Hunt writes for the Trowel, the magazine of the Grand Lodge of Massachusetts AF & AM. He has an ongoing series right now of in depth looks at Massachusetts Past Grand Masters you have never heard of. When the editorship of the Trowel became available recently Hunt was one of two semi finalists for the position.
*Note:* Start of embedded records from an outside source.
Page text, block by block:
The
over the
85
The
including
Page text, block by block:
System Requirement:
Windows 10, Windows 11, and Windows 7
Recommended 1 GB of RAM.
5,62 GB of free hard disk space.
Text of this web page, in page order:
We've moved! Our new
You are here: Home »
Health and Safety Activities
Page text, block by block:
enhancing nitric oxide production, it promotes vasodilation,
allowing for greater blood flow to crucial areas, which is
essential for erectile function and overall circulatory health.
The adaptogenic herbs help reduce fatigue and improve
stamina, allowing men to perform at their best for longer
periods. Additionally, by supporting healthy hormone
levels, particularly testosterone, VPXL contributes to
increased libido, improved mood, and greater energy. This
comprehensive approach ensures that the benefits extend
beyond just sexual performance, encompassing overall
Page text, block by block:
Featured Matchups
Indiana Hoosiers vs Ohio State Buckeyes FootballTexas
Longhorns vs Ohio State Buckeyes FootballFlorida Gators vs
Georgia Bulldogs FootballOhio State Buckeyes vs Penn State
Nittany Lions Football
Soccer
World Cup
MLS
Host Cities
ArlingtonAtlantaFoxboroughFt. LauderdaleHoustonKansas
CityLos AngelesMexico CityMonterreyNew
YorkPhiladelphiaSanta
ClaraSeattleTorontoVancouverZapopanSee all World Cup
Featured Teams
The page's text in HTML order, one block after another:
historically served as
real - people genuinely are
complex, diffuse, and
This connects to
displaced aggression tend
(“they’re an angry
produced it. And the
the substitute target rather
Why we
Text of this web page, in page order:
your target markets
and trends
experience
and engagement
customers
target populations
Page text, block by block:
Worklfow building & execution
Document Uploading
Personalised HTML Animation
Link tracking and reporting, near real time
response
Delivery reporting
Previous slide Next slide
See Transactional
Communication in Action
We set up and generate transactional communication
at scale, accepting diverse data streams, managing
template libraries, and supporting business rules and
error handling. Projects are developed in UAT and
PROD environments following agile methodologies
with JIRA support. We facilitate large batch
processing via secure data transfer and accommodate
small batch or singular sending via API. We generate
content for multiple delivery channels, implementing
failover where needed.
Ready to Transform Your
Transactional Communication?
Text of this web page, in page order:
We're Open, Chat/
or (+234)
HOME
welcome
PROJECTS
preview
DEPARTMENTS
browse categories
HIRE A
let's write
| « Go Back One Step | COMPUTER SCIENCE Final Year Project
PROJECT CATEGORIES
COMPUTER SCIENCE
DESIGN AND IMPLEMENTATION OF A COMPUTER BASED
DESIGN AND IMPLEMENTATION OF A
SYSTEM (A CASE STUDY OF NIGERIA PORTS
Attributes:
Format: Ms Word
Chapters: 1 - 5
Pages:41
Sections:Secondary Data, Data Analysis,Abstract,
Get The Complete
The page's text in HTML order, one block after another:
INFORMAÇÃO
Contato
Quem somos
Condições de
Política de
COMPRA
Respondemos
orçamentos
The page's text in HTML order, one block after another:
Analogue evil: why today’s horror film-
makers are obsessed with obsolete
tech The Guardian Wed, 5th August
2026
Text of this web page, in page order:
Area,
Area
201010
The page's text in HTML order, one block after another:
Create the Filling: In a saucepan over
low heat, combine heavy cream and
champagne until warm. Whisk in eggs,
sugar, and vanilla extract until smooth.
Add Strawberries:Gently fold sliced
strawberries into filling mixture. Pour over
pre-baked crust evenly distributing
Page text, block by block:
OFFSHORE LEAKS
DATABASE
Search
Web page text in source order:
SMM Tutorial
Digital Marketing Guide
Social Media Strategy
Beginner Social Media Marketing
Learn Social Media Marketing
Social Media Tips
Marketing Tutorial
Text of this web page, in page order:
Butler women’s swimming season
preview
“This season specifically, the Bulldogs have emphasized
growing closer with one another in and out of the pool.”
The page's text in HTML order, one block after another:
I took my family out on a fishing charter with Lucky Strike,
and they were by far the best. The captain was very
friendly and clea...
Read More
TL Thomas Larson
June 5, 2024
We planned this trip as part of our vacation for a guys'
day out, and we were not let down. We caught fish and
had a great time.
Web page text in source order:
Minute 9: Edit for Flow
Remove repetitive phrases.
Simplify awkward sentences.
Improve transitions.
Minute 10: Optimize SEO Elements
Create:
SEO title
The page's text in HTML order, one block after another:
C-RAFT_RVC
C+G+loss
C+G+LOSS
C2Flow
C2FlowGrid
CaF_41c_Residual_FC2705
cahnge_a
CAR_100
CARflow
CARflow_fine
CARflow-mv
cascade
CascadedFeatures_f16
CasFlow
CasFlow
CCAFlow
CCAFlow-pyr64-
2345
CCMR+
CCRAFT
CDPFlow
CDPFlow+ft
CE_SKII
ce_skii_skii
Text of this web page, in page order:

Here is a list of articles that he has authored for the Trowel:

  • Summer 2009: “A Grand Historian For Our Grand Lodge.”
  • Winter 2009: “Masonic Team-Building.”
  • Spring 2010: “Our Grand Master Visits Our Brothers in Panama.”
  • Fall 2010: “Grand Masters of Massachusetts: John Cutler and Samuel Dunn.”
  • Winter 2010: “Grand Masters of Massachusetts: Isaiah Thomas, Benjamin Russell – Printers, Patriots, Freemasons.”
  • Spring 2011: “Grand Masters of Massachusetts: Joseph Jenkins, John Abbot – The Builder of the Temple and the Defender of the Craft.”
  • Summer 2011: “Grand Masters of Massachusetts: Joshua B. Flint.”
  • Winter 2011: “Grand Masters of Massachusetts: Paul Dean – Careful Steward.”
  • Spring 2012: “Grand Masters of Massachusetts: George Randall – Apostle in the Wilderness.”
  • Summer 2012: “Browsing the Proceedings of Grand Lodge.”
  • Fall 2012: “Grand Masters of Massachusetts: John T. Heard.”
  • Winter 2012: “Grand Masters of Massachusetts: Augustus Peabody – A Profound Thinker and Good Man”
  • Spring 2013: “Grand Marshal to Grand Master.”
  • Summer 2013: “Grand Masters of Massachusetts: Charles C. Dame – The Fraternity Rebuilds.”
  • Fall 2013: “Grand Masters of Massachusetts: William Sewall Gardner – Holding the Scales in Equipoise.”
  • Winter 2013: “Grand Masters of Massachusetts: Sereno Dwight Nickerson – ‘Si Monumentum Requiris, Circumspice.’ “
  • Spring 2014: (pending): “Grand Masters of Massachusetts: Claude LeRoy Allen – A Different Time.”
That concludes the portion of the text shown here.